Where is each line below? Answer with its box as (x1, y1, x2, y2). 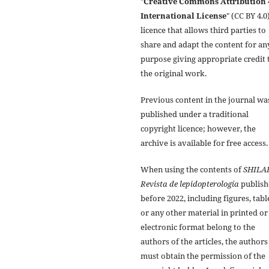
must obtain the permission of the (141, 250, 265, 261)
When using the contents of (141, 163, 243, 175)
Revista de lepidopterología (141, 178, 239, 189)
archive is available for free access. (141, 137, 268, 148)
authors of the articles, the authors (141, 235, 268, 247)
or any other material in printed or (141, 207, 268, 218)
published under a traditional (141, 108, 249, 119)
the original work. (141, 67, 207, 79)
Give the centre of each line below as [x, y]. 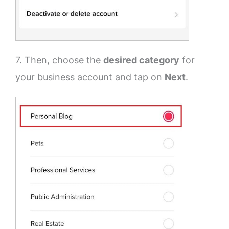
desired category [141, 60]
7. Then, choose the [59, 60]
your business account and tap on [90, 77]
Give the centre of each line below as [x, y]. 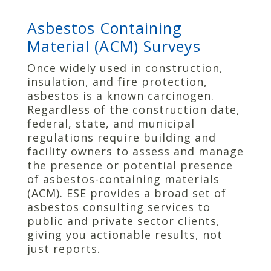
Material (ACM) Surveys [114, 46]
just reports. [64, 248]
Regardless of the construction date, [133, 109]
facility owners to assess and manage [135, 151]
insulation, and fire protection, [117, 81]
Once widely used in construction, [125, 67]
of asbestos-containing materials [123, 179]
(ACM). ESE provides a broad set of [126, 193]
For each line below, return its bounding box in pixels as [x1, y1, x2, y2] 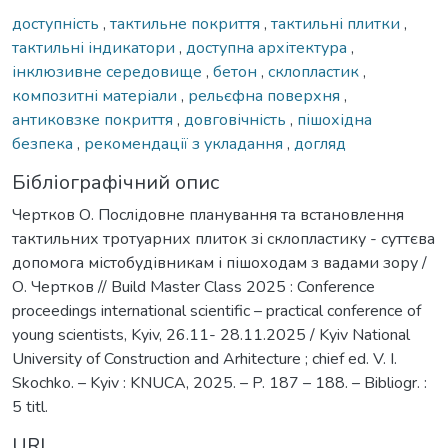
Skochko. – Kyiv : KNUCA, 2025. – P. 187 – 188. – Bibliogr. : [12, 371, 427, 394]
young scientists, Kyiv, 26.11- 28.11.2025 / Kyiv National [12, 323, 410, 346]
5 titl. [12, 395, 48, 418]
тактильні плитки [271, 12, 404, 35]
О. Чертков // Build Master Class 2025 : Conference [12, 275, 375, 298]
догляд [294, 132, 346, 155]
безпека [12, 132, 77, 155]
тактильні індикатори [12, 36, 179, 59]
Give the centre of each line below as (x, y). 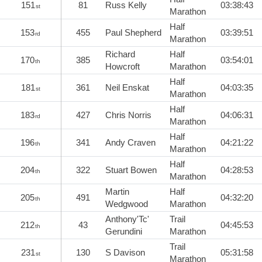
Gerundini (124, 231)
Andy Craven (130, 142)
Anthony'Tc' (127, 219)
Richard (120, 54)
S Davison (125, 252)
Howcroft (123, 66)
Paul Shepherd (133, 32)
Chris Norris (128, 115)

What is required:
How many lines of the listing contain the word "construction"? Reply with only the number.

Result below:
2